Your instructions:
Take each line in the entries below that holds "helpers" and show it.

Source material:

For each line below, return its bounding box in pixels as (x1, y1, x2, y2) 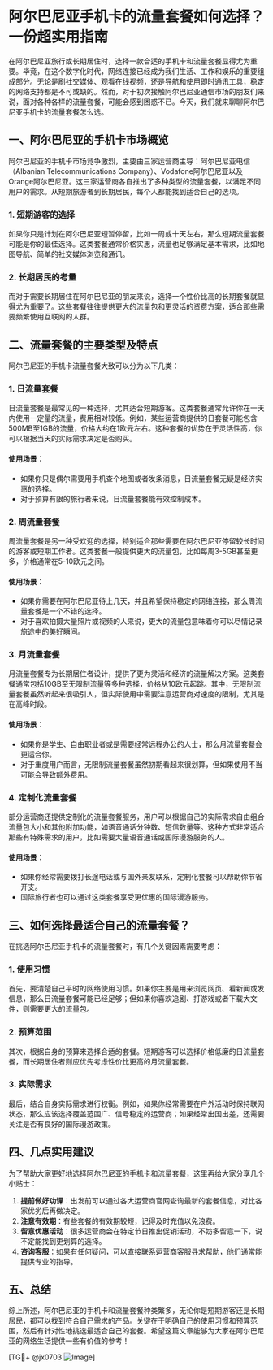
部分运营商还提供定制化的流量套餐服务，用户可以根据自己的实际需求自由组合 (8, 812, 265, 822)
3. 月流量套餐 (8, 649, 60, 661)
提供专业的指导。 (19, 1256, 78, 1266)
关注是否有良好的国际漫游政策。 (8, 1119, 115, 1129)
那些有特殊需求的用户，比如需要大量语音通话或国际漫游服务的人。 (8, 832, 229, 842)
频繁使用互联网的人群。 (15, 312, 94, 322)
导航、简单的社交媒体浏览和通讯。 (15, 249, 130, 259)
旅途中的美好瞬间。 (19, 626, 85, 636)
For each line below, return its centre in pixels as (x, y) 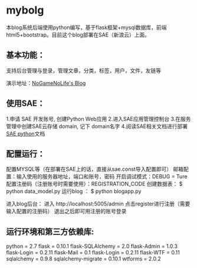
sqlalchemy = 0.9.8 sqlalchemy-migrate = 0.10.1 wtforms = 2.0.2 (83, 259)
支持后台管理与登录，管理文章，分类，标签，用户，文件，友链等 (83, 70)
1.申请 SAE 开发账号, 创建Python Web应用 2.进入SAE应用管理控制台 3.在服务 (98, 119)
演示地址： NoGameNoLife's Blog (46, 83)
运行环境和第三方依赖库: (50, 232)
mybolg (25, 10)
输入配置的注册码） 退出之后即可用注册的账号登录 (66, 211)
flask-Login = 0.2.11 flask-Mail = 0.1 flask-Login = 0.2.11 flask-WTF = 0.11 (93, 253)
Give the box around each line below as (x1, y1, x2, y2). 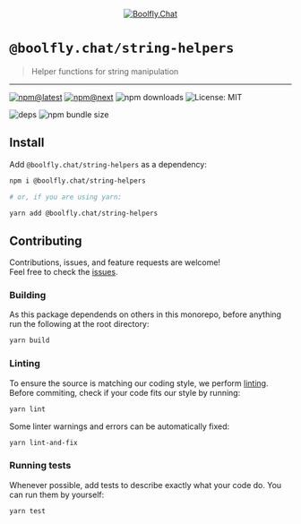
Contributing (9, 233, 82, 248)
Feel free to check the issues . (9, 267, 118, 278)
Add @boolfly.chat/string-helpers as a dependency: (9, 159, 208, 169)
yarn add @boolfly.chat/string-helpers (9, 209, 159, 218)
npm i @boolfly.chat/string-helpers (9, 176, 146, 185)
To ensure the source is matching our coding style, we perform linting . (9, 377, 269, 389)
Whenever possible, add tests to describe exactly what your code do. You (9, 479, 282, 490)
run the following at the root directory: (9, 319, 150, 330)
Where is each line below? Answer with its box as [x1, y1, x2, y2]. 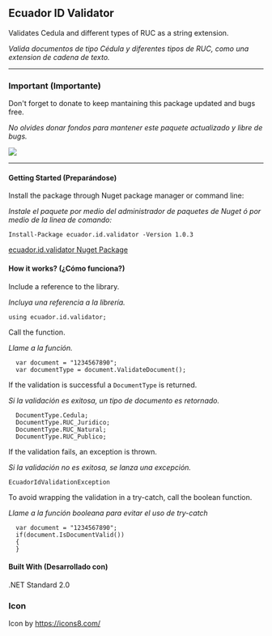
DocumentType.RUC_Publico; [15, 433, 107, 441]
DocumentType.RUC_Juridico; [15, 418, 111, 426]
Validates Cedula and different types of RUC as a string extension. [8, 28, 229, 37]
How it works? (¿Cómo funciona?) [8, 263, 125, 273]
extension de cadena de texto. [8, 52, 111, 62]
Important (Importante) [8, 80, 101, 92]
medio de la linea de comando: [8, 215, 112, 225]
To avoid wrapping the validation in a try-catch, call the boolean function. [8, 492, 253, 502]
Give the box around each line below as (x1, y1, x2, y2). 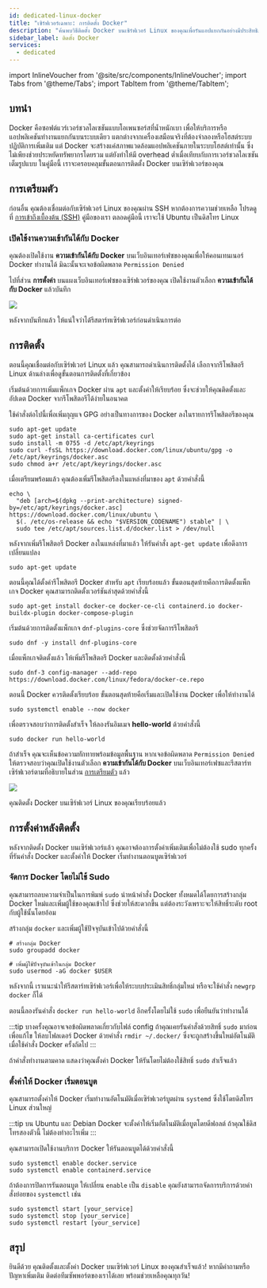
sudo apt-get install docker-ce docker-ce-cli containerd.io (9, 601, 216, 610)
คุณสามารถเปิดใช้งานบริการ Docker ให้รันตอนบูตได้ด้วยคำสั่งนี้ (9, 1143, 174, 1153)
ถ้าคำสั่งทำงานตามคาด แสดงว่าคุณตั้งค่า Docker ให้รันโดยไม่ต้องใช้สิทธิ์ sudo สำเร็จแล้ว (9, 1055, 237, 1065)
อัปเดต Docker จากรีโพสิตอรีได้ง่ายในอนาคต (9, 393, 128, 403)
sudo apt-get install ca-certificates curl (9, 432, 155, 440)
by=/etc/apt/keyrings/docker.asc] (9, 504, 124, 512)
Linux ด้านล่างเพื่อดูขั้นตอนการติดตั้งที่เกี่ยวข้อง (9, 369, 131, 378)
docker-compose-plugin (59, 609, 134, 617)
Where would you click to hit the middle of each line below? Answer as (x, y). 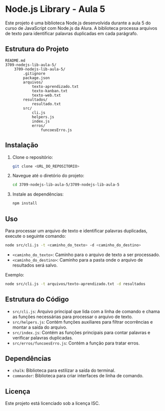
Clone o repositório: (33, 157)
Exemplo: (15, 274)
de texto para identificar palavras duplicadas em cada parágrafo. (72, 33)
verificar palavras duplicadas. (43, 338)
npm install (25, 204)
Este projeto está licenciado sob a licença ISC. (53, 404)
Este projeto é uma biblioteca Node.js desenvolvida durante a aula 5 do (78, 23)
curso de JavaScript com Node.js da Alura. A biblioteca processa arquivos (81, 28)
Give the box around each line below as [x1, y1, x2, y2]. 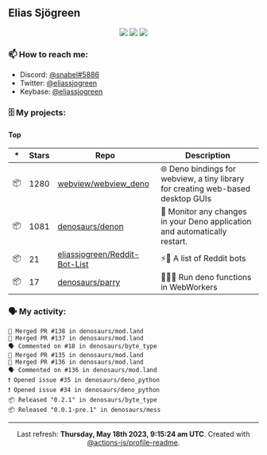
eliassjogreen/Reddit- [57, 249, 140, 260]
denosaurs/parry [57, 277, 121, 288]
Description [185, 150, 230, 161]
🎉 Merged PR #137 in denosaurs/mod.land [8, 334, 145, 342]
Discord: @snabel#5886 [19, 70, 100, 80]
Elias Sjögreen [8, 6, 81, 20]
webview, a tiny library [160, 173, 245, 185]
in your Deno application [160, 216, 252, 227]
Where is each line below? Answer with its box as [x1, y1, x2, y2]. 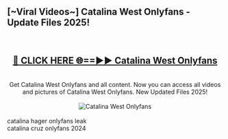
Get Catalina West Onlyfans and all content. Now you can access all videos [9, 80, 221, 88]
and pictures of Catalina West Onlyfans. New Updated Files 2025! [22, 88, 208, 96]
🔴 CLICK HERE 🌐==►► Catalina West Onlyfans [12, 55, 218, 66]
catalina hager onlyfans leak [7, 116, 87, 125]
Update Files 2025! [7, 17, 90, 29]
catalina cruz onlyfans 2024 [7, 124, 86, 132]
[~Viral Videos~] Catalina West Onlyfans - [7, 6, 190, 18]
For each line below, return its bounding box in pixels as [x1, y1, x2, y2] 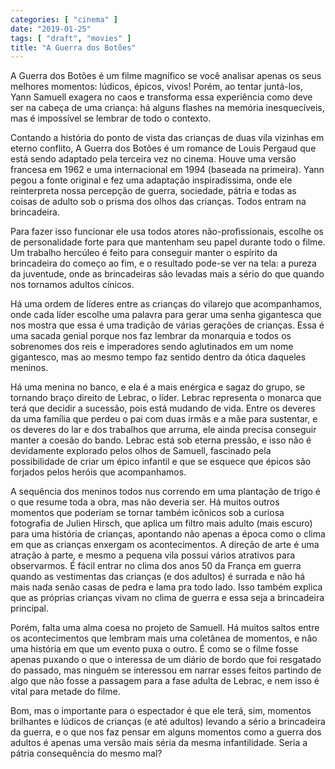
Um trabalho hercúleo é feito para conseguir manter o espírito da [10, 247, 278, 259]
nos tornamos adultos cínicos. [10, 279, 135, 291]
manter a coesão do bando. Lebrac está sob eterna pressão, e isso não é [10, 434, 312, 446]
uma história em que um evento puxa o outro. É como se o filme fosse [10, 643, 299, 655]
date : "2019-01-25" [10, 24, 92, 34]
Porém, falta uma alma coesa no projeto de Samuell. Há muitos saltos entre [10, 622, 320, 634]
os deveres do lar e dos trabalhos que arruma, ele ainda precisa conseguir [10, 424, 317, 436]
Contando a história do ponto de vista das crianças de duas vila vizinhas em [10, 132, 325, 144]
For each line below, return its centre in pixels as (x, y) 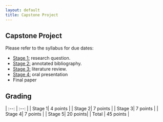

Solution to this task:
Add @boolfly.chat/string-helpers as a dependency: (9, 159, 208, 169)
yarn add @boolfly.chat/string-helpers (9, 209, 159, 218)
npm i @boolfly.chat/string-helpers (9, 176, 146, 185)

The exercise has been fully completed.